Lately I’ve been geeking out making cuben fiber insulated water bottle holders to give to friends for Christmas gifts. ( I still call it “cuben” because that’s what it was called when I last bought a few yards of it from Z-Packs several years ago.) The bottles that I am including are aluminum ones such as Brita (18 fl. oz.), which can be infinitely re-filled, as long as you don’t step on them when they’re empty. Being aluminum, they can also be used to heat up some water for tea. The 2-cup capacity is plenty for my 2+ hour jaunts through my nearby open space.
I also picked up a Bot when they were selling at a discount early on at MassDrop. Karl was right on about how the lid can be REALLY hard to unscrew once things cool down. It took me 1/2 an hour to get it off, breaking a couple of finger nails in the process. I won’t take it hiking anymore, but I still think that it’s a unique piece of kit.
I’ve been looking at these things for awhile because I’d love to be able to boil water in a bottle on quick overnights and save the space of a pot. Outside of the cost, what stops me is that there isn’t a drink lid available. My other metal bottles have drink lids, so not having one is kind of a non-starter.
Has anyone found a drink lid that will work for this bottle? Either straw- or bike-bottle lid.
Bonzo: the virtue signaling can be real even if it is only ever in the purchaser’s mind.

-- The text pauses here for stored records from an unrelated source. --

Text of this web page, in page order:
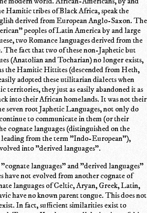
Hamitic tribes of Black Africa, speak the
derived from European Anglo-Saxon. The
peoples of Latin America by and large
two Romance languages derived from the
fact that two of these non-Japhetic but
(Anatolian and Tocharian) no longer exists,
the Hamitic Hittites (descended from Heth,
adopted these utilitarian dialects when
territories, they just as easily abandoned it as
into their African homelands. It was not their
seven root Japhetic Languages, not only do
to communicate in them (or their
cognate languages (distinguished on the
from the term "Indo-European"),
into "derived languages".
languages" and "derived languages"
have not evolved from another cognate of
languages of Celtic, Aryan, Greek, Latin,
have no known parent tongue. This does not
In fact, sufficient similarities exist to
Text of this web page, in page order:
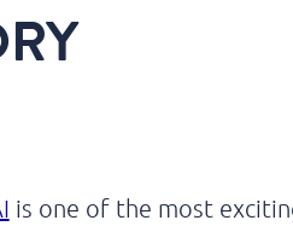
is one of the most
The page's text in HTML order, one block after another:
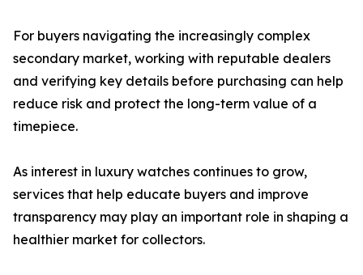
For buyers navigating the increasingly complex
secondary market, working with reputable dealers
and verifying key details before purchasing can help
reduce risk and protect the long-term value of a
timepiece.
As interest in luxury watches continues to grow,
services that help educate buyers and improve
transparency may play an important role in shaping a
healthier market for collectors.
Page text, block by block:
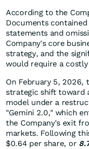
According to the
Documents
statements and
Company's core
strategy, and the
would require a
On February 5, 2026,
strategic shift toward
model under a
"Gemini 2.0," which
the Company's exit
markets. Following
$0.64 per share, or
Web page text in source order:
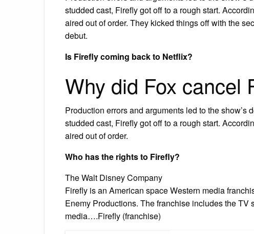
studded cast, Firefly got off to a rough start.
aired out of order. They kicked things off with the
debut.
Is Firefly coming back to Netflix?
Why did Fox cancel
Production errors and arguments led to the
studded cast, Firefly got off to a rough start.
aired out of order.
Who has the rights to Firefly?
The Walt Disney Company
Firefly is an American space Western media
Enemy Productions. The franchise includes the TV
media….Firefly (franchise)
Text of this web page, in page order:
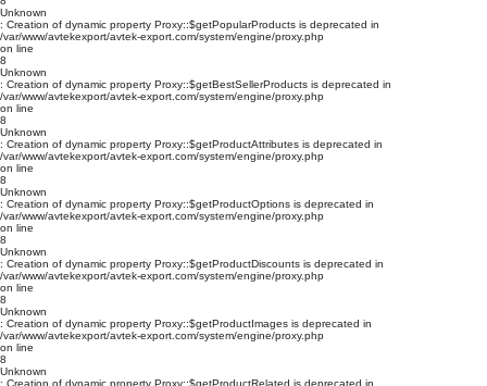
Unknown
: Creation of dynamic property Proxy::$getPopularProducts is deprecated in
/var/www/avtekexport/avtek-export.com/system/engine/proxy.php
on line
8
Unknown
: Creation of dynamic property Proxy::$getBestSellerProducts is deprecated in
/var/www/avtekexport/avtek-export.com/system/engine/proxy.php
on line
8
Unknown
: Creation of dynamic property Proxy::$getProductAttributes is deprecated in
/var/www/avtekexport/avtek-export.com/system/engine/proxy.php
on line
8
Unknown
: Creation of dynamic property Proxy::$getProductOptions is deprecated in
/var/www/avtekexport/avtek-export.com/system/engine/proxy.php
on line
8
Unknown
: Creation of dynamic property Proxy::$getProductDiscounts is deprecated in
/var/www/avtekexport/avtek-export.com/system/engine/proxy.php
on line
8
Unknown
: Creation of dynamic property Proxy::$getProductImages is deprecated in
/var/www/avtekexport/avtek-export.com/system/engine/proxy.php
on line
8
Unknown
: Creation of dynamic property Proxy::$getProductRelated is deprecated in
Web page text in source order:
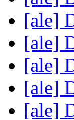
[ale]
[ale]
[ale]
[ale]
[ale]
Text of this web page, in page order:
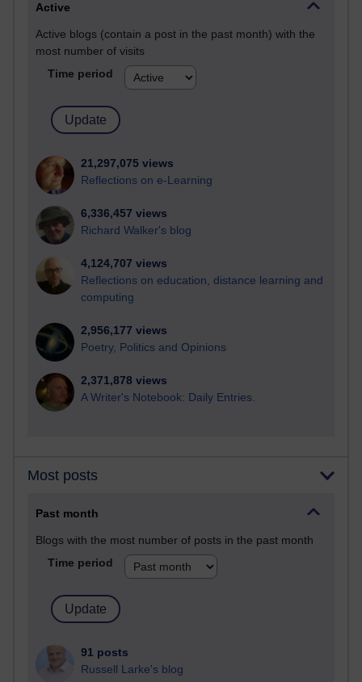
Active
Active blogs (contain a post in the past month) with the
most number of visits
Time period
21,297,075 views
Reflections on e-Learning
6,336,457 views
Richard Walker's blog
4,124,707 views
Reflections on education, distance learning and
computing
2,956,177 views
Poetry, Politics and Opinions
2,371,878 views
A Writer's Notebook: Daily Entries.
Most posts
Past month
Blogs with the most number of posts in the past month
Time period
91 posts
Russell Larke's blog
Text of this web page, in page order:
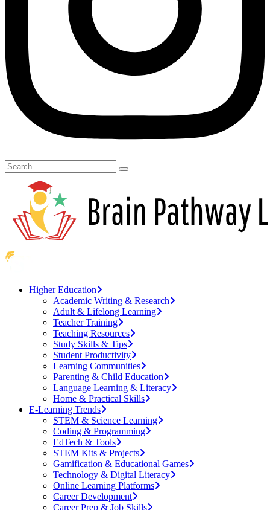
Higher Education
Academic Writing & Research
Adult & Lifelong Learning
Teacher Training
Teaching Resources
Study Skills & Tips
Student Productivity
Learning Communities
Parenting & Child Education
Language Learning & Literacy
Home & Practical Skills
E-Learning Trends
STEM & Science Learning
Coding & Programming
EdTech & Tools
STEM Kits & Projects
Gamification & Educational Games
Technology & Digital Literacy
Online Learning Platforms
Career Development
Career Prep & Job Skills
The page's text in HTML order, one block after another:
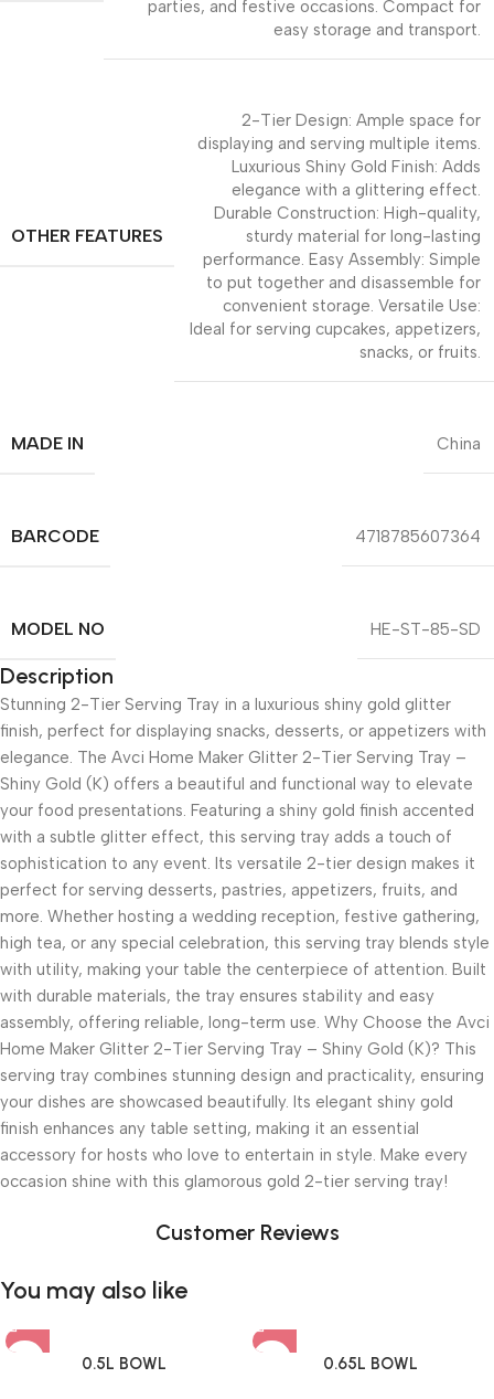
parties, and festive occasions. Compact for
easy storage and transport.
OTHER FEATURES
2-Tier Design: Ample space for
displaying and serving multiple items.
Luxurious Shiny Gold Finish: Adds
elegance with a glittering effect.
Durable Construction: High-quality,
sturdy material for long-lasting
performance. Easy Assembly: Simple
to put together and disassemble for
convenient storage. Versatile Use:
Ideal for serving cupcakes, appetizers,
snacks, or fruits.
MADE IN China
BARCODE 4718785607364
MODEL NO HE-ST-85-SD
Description
Stunning 2-Tier Serving Tray in a luxurious shiny gold glitter
finish, perfect for displaying snacks, desserts, or appetizers with
elegance. The Avci Home Maker Glitter 2-Tier Serving Tray –
Shiny Gold (K) offers a beautiful and functional way to elevate
your food presentations. Featuring a shiny gold finish accented
with a subtle glitter effect, this serving tray adds a touch of
sophistication to any event. Its versatile 2-tier design makes it
perfect for serving desserts, pastries, appetizers, fruits, and
more. Whether hosting a wedding reception, festive gathering,
high tea, or any special celebration, this serving tray blends style
with utility, making your table the centerpiece of attention. Built
with durable materials, the tray ensures stability and easy
assembly, offering reliable, long-term use. Why Choose the Avci
Home Maker Glitter 2-Tier Serving Tray – Shiny Gold (K)? This
serving tray combines stunning design and practicality, ensuring
your dishes are showcased beautifully. Its elegant shiny gold
finish enhances any table setting, making it an essential
accessory for hosts who love to entertain in style. Make every
occasion shine with this glamorous gold 2-tier serving tray!
Customer Reviews
You may also like
0.5L BOWL 0.65L BOWL
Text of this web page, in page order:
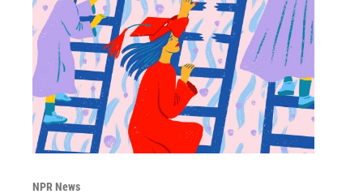
NPR News
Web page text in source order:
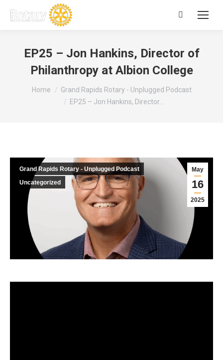
Search:
EP25 – Jon Hankins, Director of
Philanthropy at Albion College
You are here:
Home
Grand Rapids Rotary - Unplugged Podcast
EP25 – Jon Hankins, Director…
May
16
2025
Grand Rapids Rotary - Unplugged Podcast
Uncategorized
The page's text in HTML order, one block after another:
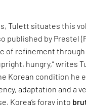
Tulett situates this
published by Prestel
of refinement through
hungry,” writes
Korean condition he
adaptation and a
Korea’s foray into
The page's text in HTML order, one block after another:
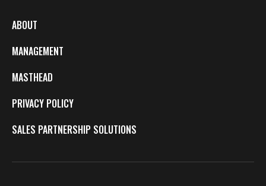
ABOUT
MANAGEMENT
MASTHEAD
PRIVACY POLICY
SALES PARTNERSHIP SOLUTIONS
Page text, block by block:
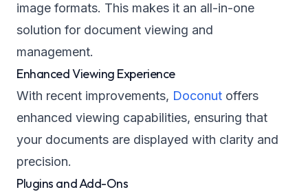
image formats. This makes it an all-in-one
solution for document viewing and
management.
Enhanced Viewing Experience
With recent improvements, Doconut offers
enhanced viewing capabilities, ensuring that
your documents are displayed with clarity and
precision.
Plugins and Add-Ons
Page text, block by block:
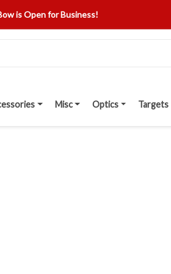
is Open for Business!
Misc Optics Targets
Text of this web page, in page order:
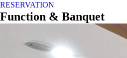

I definitely see folks spending $12 on a high-end plastic bottle imagining how very many disposable water bottles they won’t use and then going for the $30 SS one that involves no plastic and is therefore morally superior.
All of which ignores the greater amount of energy that went into the heavy plastic much less the smelting and processing of the iron, nickel and chromium ore.
Often, long before it has really displaced its energy-equivalent in disposable plastic bottles, it’s been left on the car roof or trail and lost or left with a drink residue inside for weeks and gotten too funky for future use.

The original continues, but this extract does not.